Super-Charge the Grocery Budget

This time I’ve really done it.

I made the decision maybe three weeks ago that I was going to have to make some serious changes to our grocery budget.  I was going to have to reevaluate what we were eating, make some cuts, be even more frugal — without sacrificing quality.  I was really nervous.  It was a great plan, but…was it feasible?

I’ve done two shopping trips now on the new system.  It’s working.  Better than I even thought it would.  I’m now left scratching my head, wondering what all those “coupon queens” are spending their money on, that they require coupons to lower their budgets.  I get that it’s fun to work the system and save money but really?  It’s too much work, especially if you’re going for real food.  I also think that people who say it’s “too expensive” to eat real food are eating about 25 – 50% fresh food, and the rest processed.  It probably seems more expensive because there are no generics or coupons for fresh items (usually).  But really?  It can be totally affordable.

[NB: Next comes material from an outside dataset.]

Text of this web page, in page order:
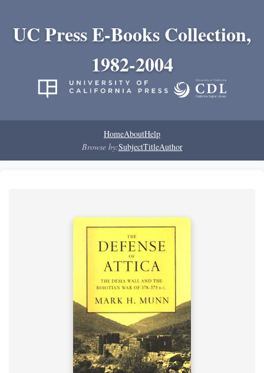
UC Press E-Books Collection,
1982-2004
HomeAboutHelp
Browse by:SubjectTitleAuthor

Here’s the reality (for us):

  • I have $500 per month for our grocery budget, to feed 4 (hungry) people in Ohio (and I’m pregnant).  That’s $250 per 2 weeks.
  • I need this money to cover all my fall preservation, in addition to feeding us now, since I didn’t save anything up over the winter (bad…)
  • I also need this money to cover our future bulk meat purchases (I’ll consider what we have in the freezer now “free” since I’m setting aside money to replace it)
  • $40 immediately goes from this $250 into the “meat” fund
  • $60 immediately goes from the $250 into the “fall preservation” fund
  • We’re buying 1/2 a pig around June.  It will cost about $180.  I’ll have saved $200 – $240 by that time in the “meat” fund.
  • We’ll be kicking off the preservation season with strawberries, at the end of May.  I’ll have $300 saved in the “fall preservation” fund by that time, though I won’t need that much.  I’m growing my own strawberry garden, which might produce 40 – 60 lbs.; so I’ll only need to add an additional 50 lbs. or so.  At around $2/lb., I might need $100.  So the money will keep growing.
  • Once the preservation season is said and done, we’ll try to get the budget down to around $100 every two weeks ($200/month) because we’ll be pulling from the stocked freezer/pantry.
  • Starting around October, $150 every 2 weeks will be going into the “meat” fund
  • We’ll be buying a whole cow again in January, 2012.  By that time, I’ll have saved about $1400.  Not quite enough.  But we’ll see how we want to handle that purchase (might go for a bulk ground beef purchase instead of getting all the steaks; or we might reduce the budget further once we’re eating the preserved food)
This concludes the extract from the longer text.